__DATA__
▬▬▬▬▬▬▬▬▬▬

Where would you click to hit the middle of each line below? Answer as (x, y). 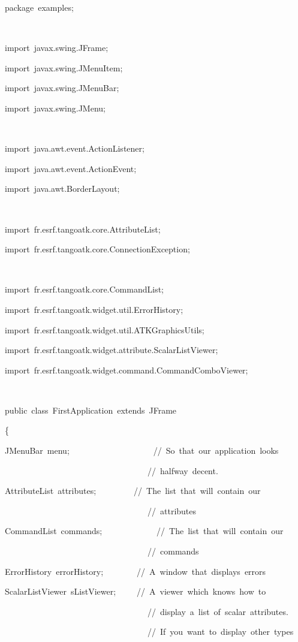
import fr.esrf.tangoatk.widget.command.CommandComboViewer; (127, 370)
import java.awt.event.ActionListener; (75, 148)
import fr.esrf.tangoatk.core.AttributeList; (83, 229)
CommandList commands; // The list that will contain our (144, 531)
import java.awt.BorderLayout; (62, 189)
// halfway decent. (183, 470)
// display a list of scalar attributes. (218, 611)
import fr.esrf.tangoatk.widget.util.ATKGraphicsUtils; (105, 329)
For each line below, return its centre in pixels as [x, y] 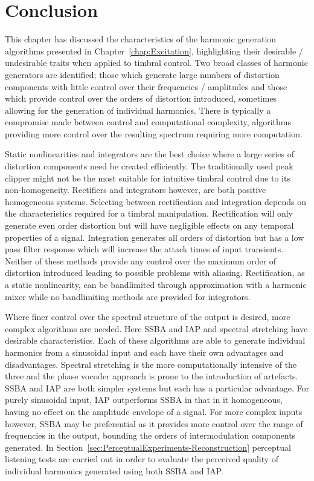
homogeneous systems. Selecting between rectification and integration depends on [155, 201]
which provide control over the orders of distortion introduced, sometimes [141, 98]
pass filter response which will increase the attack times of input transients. [144, 249]
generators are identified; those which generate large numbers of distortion [142, 74]
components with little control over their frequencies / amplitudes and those [146, 86]
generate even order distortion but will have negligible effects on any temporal [149, 225]
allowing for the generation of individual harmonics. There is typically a [138, 110]
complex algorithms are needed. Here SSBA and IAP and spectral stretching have [156, 328]
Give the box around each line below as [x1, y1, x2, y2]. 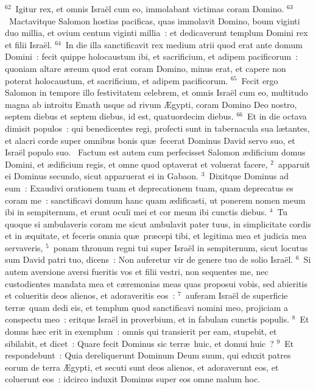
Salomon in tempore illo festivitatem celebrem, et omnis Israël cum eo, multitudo [5, 86, 308, 99]
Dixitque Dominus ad [209, 170, 289, 182]
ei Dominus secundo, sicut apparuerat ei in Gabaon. [5, 170, 198, 182]
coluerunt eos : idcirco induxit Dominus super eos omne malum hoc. [5, 373, 261, 385]
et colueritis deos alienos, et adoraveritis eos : [5, 289, 175, 302]
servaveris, [5, 241, 43, 254]
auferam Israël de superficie [185, 289, 288, 302]
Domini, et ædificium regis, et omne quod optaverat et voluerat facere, [5, 157, 268, 170]
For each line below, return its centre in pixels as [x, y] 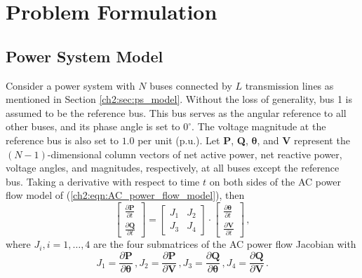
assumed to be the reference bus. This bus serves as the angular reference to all [176, 112]
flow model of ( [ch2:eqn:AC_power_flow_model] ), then [125, 195]
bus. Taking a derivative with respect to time [103, 181]
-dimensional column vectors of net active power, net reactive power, [195, 154]
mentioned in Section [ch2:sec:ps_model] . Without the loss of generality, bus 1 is [179, 99]
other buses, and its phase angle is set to [93, 126]
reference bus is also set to [62, 140]
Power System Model [85, 56]
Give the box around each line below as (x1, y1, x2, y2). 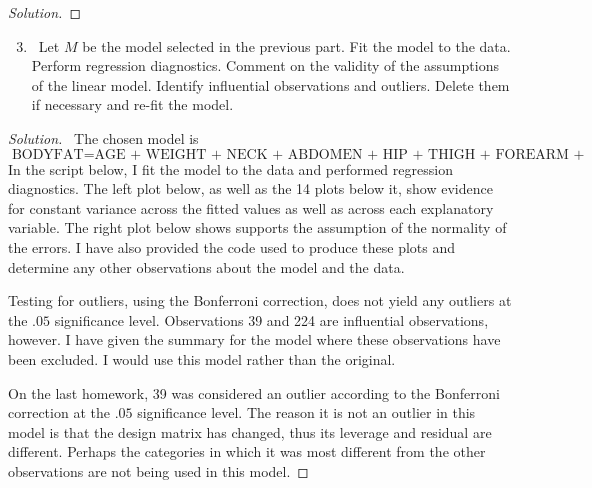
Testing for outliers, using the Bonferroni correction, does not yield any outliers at (8, 290, 512, 311)
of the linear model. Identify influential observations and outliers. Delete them (31, 74, 510, 95)
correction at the (8, 402, 110, 423)
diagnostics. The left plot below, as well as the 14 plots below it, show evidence (8, 178, 493, 199)
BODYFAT (11, 147, 84, 162)
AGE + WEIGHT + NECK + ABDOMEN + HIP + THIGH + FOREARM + (94, 147, 585, 162)
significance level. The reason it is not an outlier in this (137, 402, 476, 423)
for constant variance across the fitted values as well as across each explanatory (8, 197, 494, 218)
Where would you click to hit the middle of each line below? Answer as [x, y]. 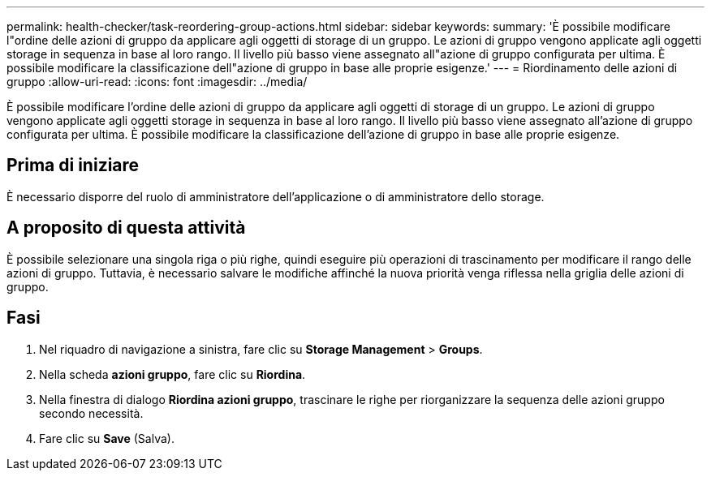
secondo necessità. [91, 413]
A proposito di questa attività [126, 228]
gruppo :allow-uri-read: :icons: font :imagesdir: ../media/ [157, 82]
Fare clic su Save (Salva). [107, 438]
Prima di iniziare [73, 165]
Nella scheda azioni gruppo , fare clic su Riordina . [172, 374]

▬▬▬▬▬▬▬▬▬▬

__ABOUT THIS TASK__
Copy only these lines from the records above, exactly: the one with "Salomon in tempore", the one with "bus. Taking a", and those between. Skip the pictures.

__FINAL ANSWER__
Salomon in tempore illo festivitatem celebrem, et omnis Israël cum eo, multitudo [5, 86, 308, 99]
Dixitque Dominus ad [209, 170, 289, 182]
ei Dominus secundo, sicut apparuerat ei in Gabaon. [5, 170, 198, 182]
coluerunt eos : idcirco induxit Dominus super eos omne malum hoc. [5, 373, 261, 385]
et colueritis deos alienos, et adoraveritis eos : [5, 289, 175, 302]
servaveris, [5, 241, 43, 254]
auferam Israël de superficie [185, 289, 288, 302]
Domini, et ædificium regis, et omne quod optaverat et voluerat facere, [5, 157, 268, 170]
For each line below, return its centre in pixels as [x, y] 
assumed to be the reference bus. This bus serves as the angular reference to all [176, 112]
flow model of ( [ch2:eqn:AC_power_flow_model] ), then [125, 195]
bus. Taking a derivative with respect to time [103, 181]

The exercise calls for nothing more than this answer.